Scheller Ute, Pfisterer Kathrin, Uebe Steffen, Ekici Arif B, Reis André, Jamra Rami, Ferrazzi Fulvia
Institute of Human Genetics, Friedrich-Alexander-Universität Erlangen-Nürnberg, Schwabachanlage 10, 91054, Erlangen, Germany.
Institute of Human Genetics, University of Leipzig, Philipp-Rosenthal-Straße 55, 04103, Leipzig, Germany.
BMC Med Genomics. 2018 Apr 23;11(1):41. doi: 10.1186/s12920-018-0358-6.
Decapping of mRNA is an important step in the regulation of mRNA turnover and therefore of gene expression, which is a key process controlling development and homeostasis of all organisms. It has been shown that EDC3 plays a role in mRNA decapping, however its function is not well understood. Previously, we have associated a homozygous variant in EDC3 with autosomal recessive intellectual disability. Here, we investigate the functional role of EDC3.
We performed transcriptome analyses in patients' samples. In addition, we established an EDC3 loss-of-function model using siRNA-based knockdown in the human neuroblastoma cell line SKNBE and carried out RNA sequencing. Integrative bioinformatics analyses were performed to identify EDC3-dependent candidate genes and/or pathways.
Our analyses revealed that 235 genes were differentially expressed in patients versus controls. In addition, AU-rich element (ARE)-containing mRNAs, whose degradation in humans has been suggested to involve EDC3, had higher fold changes than non-ARE-containing genes. The analysis of RNA sequencing data from the EDC3 in vitro loss-of-function model confirmed the higher fold changes of ARE-containing mRNAs compared to non-ARE-containing mRNAs and further showed an upregulation of long non-coding and coding RNAs. In total, 764 genes were differentially expressed. Integrative bioinformatics analyses of these genes identified dysregulated candidate pathways, including pathways related to synapses/coated vesicles and DNA replication/cell cycle.

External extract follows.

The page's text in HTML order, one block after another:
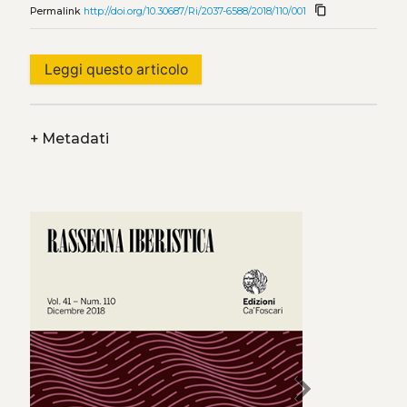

Our data support the involvement of EDC3 in mRNA decay, including ARE-containing mRNAs, and suggest that EDC3 might be preferentially involved in the degradation of long coding and non-coding RNAs. Furthermore, our results associate ECD3 loss-of-function with synapses-related pathways. Collectively, our data provide novel information that might help elucidate the molecular mechanisms underlying the association of intellectual disability with the dysregulation of mRNA degradation.
mRNA脱帽是调节mRNA周转进而调控基因表达的重要步骤,而基因表达是控制所有生物体发育和体内平衡的关键过程。已有研究表明EDC3在mRNA脱帽过程中发挥作用,但其功能尚未完全明确。此前,我们发现EDC3中的一个纯合变异与常染色体隐性智力障碍有关。在此,我们对EDC3的功能作用展开研究。
我们对患者样本进行了转录组分析。此外,我们利用基于小干扰RNA(siRNA)的敲低技术在人神经母细胞瘤细胞系SKNBE中建立了EDC3功能缺失模型,并进行了RNA测序。通过综合生物信息学分析来鉴定EDC3依赖性候选基因和/或通路。
我们的分析显示,与对照组相比,患者中有235个基因表达存在差异。此外,富含AU元件(ARE)的mRNA(其在人类中的降解被认为与EDC3有关)的倍数变化高于不含ARE的基因。对EDC3体外功能缺失模型的RNA测序数据进行分析,证实了与不含ARE的mRNA相比,含ARE的mRNA具有更高的倍数变化,并且进一步显示长链非编码RNA和编码RNA上调。总共764个基因表达存在差异。对这些基因进行综合生物信息学分析,确定了失调的候选通路,包括与突触/被膜小泡以及DNA复制/细胞周期相关的通路。
我们的数据支持EDC3参与mRNA衰变,包括含ARE的mRNA,并表明EDC3可能优先参与长链编码和非编码RNA的降解。此外,我们的结果将EDC3功能缺失与突触相关通路联系起来。总体而言,我们的数据提供了新的信息,可能有助于阐明智力障碍与mRNA降解失调之间关联的分子机制。